--- Exercise input Enclosed Below ---

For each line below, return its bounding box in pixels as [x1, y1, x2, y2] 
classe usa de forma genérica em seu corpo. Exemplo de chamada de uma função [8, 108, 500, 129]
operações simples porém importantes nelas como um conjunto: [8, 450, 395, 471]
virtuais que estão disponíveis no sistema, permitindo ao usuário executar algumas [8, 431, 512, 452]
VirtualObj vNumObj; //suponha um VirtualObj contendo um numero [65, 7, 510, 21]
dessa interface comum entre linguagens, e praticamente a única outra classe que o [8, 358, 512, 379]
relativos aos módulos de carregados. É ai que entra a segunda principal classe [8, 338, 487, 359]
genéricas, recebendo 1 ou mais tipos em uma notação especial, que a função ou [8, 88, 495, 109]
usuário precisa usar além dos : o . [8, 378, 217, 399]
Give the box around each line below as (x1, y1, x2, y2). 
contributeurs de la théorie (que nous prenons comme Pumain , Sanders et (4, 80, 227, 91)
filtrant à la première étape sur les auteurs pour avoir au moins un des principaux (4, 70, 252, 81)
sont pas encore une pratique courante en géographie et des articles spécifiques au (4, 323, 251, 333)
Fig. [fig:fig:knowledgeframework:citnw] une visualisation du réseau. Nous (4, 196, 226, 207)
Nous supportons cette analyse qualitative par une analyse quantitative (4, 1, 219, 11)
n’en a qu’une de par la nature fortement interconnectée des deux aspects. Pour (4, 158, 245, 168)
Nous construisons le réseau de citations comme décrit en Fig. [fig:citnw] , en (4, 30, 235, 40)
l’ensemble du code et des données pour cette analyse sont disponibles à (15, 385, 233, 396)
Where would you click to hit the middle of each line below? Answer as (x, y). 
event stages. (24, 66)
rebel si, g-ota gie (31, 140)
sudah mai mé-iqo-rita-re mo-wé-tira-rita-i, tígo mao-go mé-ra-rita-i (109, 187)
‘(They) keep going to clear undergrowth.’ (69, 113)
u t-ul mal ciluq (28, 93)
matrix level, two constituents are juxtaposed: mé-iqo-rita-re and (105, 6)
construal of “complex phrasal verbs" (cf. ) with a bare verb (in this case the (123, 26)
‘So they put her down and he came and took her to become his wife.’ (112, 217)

--- End of Enclosed Exercise input ---
--- Exercise input Enclosed Below ---

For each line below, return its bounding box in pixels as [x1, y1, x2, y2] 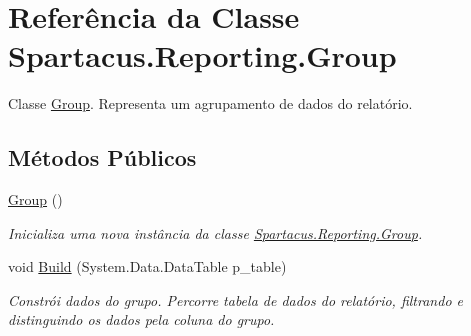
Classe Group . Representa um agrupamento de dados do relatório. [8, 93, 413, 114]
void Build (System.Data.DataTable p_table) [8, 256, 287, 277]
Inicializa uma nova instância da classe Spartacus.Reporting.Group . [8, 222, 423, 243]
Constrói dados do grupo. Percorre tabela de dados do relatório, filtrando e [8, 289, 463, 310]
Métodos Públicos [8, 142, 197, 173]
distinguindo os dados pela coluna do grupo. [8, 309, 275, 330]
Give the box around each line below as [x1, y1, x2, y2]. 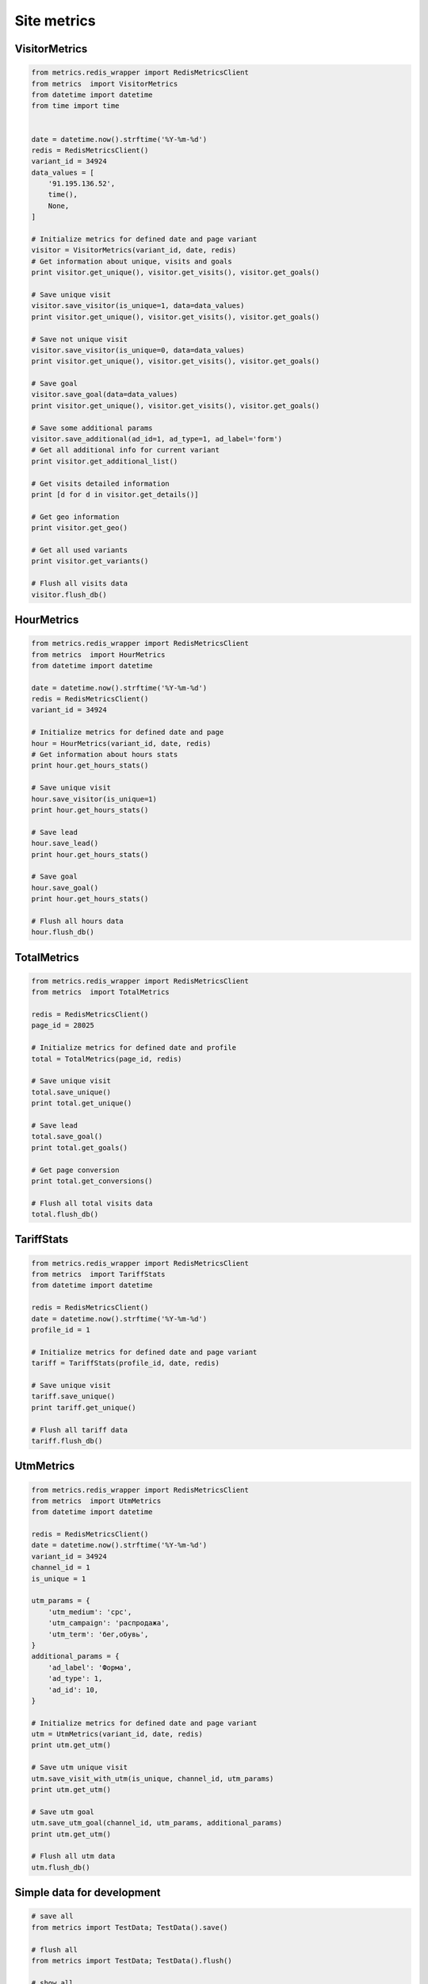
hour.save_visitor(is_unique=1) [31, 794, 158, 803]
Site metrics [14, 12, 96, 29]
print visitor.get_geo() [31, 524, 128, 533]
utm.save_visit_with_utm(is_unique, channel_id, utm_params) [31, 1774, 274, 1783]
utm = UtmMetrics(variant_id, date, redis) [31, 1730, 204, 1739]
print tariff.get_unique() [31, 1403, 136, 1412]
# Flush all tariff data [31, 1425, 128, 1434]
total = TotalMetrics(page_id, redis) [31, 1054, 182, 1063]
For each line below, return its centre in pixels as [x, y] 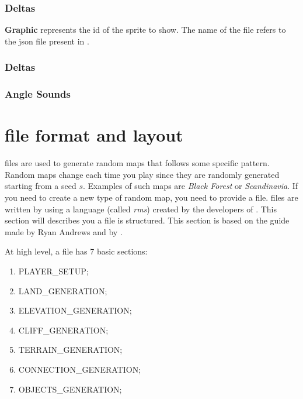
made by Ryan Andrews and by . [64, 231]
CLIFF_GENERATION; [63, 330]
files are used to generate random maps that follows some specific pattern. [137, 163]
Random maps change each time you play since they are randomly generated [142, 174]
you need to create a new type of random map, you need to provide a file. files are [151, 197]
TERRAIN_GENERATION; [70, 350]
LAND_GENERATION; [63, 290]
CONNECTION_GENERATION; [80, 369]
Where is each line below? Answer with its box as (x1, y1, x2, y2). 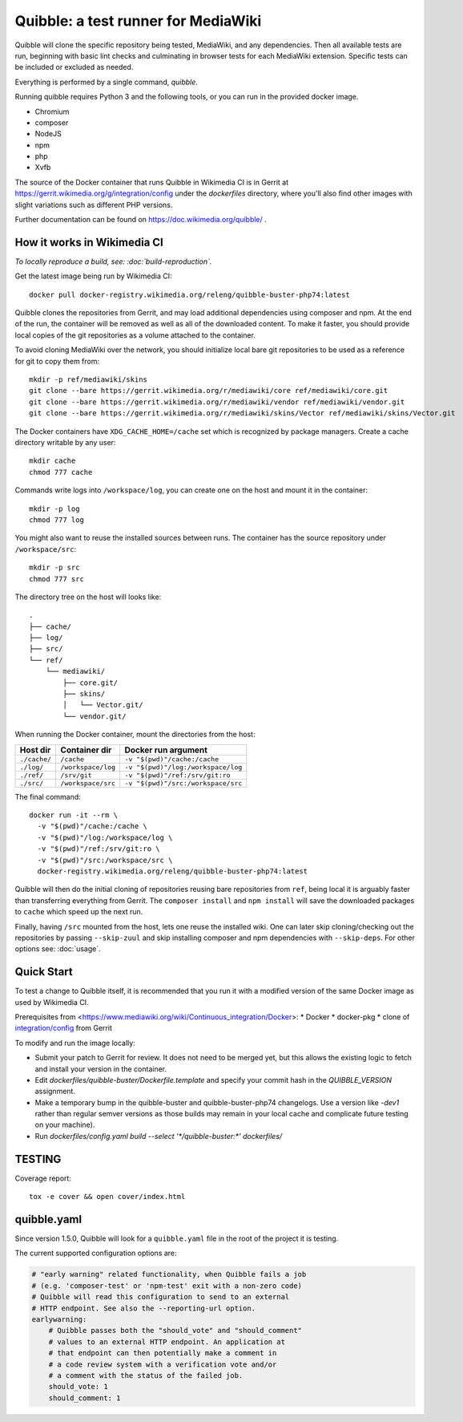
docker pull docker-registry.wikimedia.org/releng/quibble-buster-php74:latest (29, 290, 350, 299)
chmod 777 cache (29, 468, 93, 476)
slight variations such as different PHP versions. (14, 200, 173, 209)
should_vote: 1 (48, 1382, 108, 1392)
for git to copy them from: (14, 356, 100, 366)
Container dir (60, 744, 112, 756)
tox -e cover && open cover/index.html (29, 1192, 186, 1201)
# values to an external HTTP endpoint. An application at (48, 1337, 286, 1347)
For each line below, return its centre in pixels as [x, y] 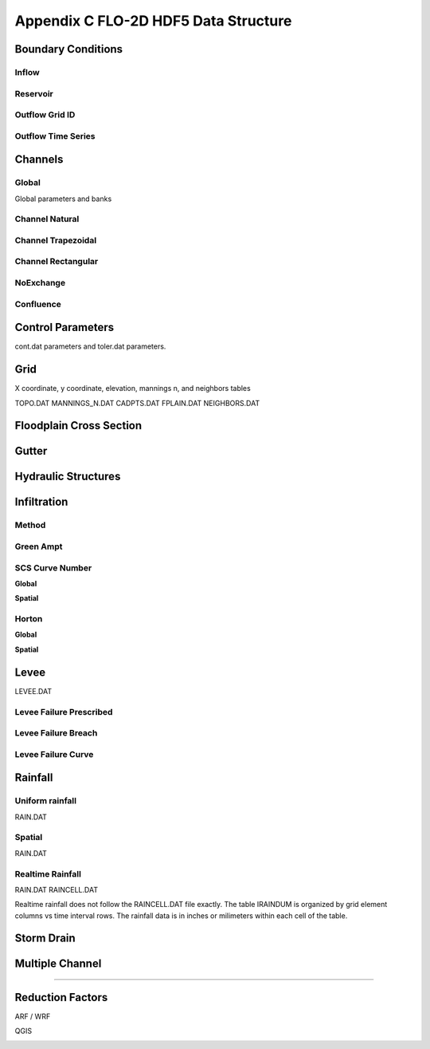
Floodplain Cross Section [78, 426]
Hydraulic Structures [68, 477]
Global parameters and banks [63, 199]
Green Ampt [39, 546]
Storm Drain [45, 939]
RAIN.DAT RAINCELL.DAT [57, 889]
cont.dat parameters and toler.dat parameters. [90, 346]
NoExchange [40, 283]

--- End of Enclosed Exercise input ---
--- Exercise input Enclosed Below ---

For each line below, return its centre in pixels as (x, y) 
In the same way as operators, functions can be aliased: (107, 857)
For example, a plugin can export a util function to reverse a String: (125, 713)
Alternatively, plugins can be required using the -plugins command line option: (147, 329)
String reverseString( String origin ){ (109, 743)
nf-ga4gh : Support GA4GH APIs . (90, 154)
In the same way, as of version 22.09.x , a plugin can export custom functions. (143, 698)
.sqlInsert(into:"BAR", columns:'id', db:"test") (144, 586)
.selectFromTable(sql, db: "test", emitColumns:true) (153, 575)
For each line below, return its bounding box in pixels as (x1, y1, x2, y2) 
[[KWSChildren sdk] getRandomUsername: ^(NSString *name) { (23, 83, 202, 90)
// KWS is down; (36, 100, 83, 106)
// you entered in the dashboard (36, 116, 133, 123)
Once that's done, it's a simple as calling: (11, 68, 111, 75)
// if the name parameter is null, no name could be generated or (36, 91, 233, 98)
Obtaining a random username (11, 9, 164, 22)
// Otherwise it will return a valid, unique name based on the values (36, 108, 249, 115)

--- End of Enclosed Exercise input ---

Task prompt: Write out word for word the lines of the listing above from the line with "CLIFF_GENERATION; [63, 330]" to the line with "chmod 777 cache (29, 468, 93, 476)", taking in both of those lines but no pictures.

Written response:
CLIFF_GENERATION; [63, 330]
files are used to generate random maps that follows some specific pattern. [137, 163]
Random maps change each time you play since they are randomly generated [142, 174]
you need to create a new type of random map, you need to provide a file. files are [151, 197]
TERRAIN_GENERATION; [70, 350]
LAND_GENERATION; [63, 290]
CONNECTION_GENERATION; [80, 369]
Where is each line below? Answer with its box as (x1, y1, x2, y2). 
docker pull docker-registry.wikimedia.org/releng/quibble-buster-php74:latest (29, 290, 350, 299)
chmod 777 cache (29, 468, 93, 476)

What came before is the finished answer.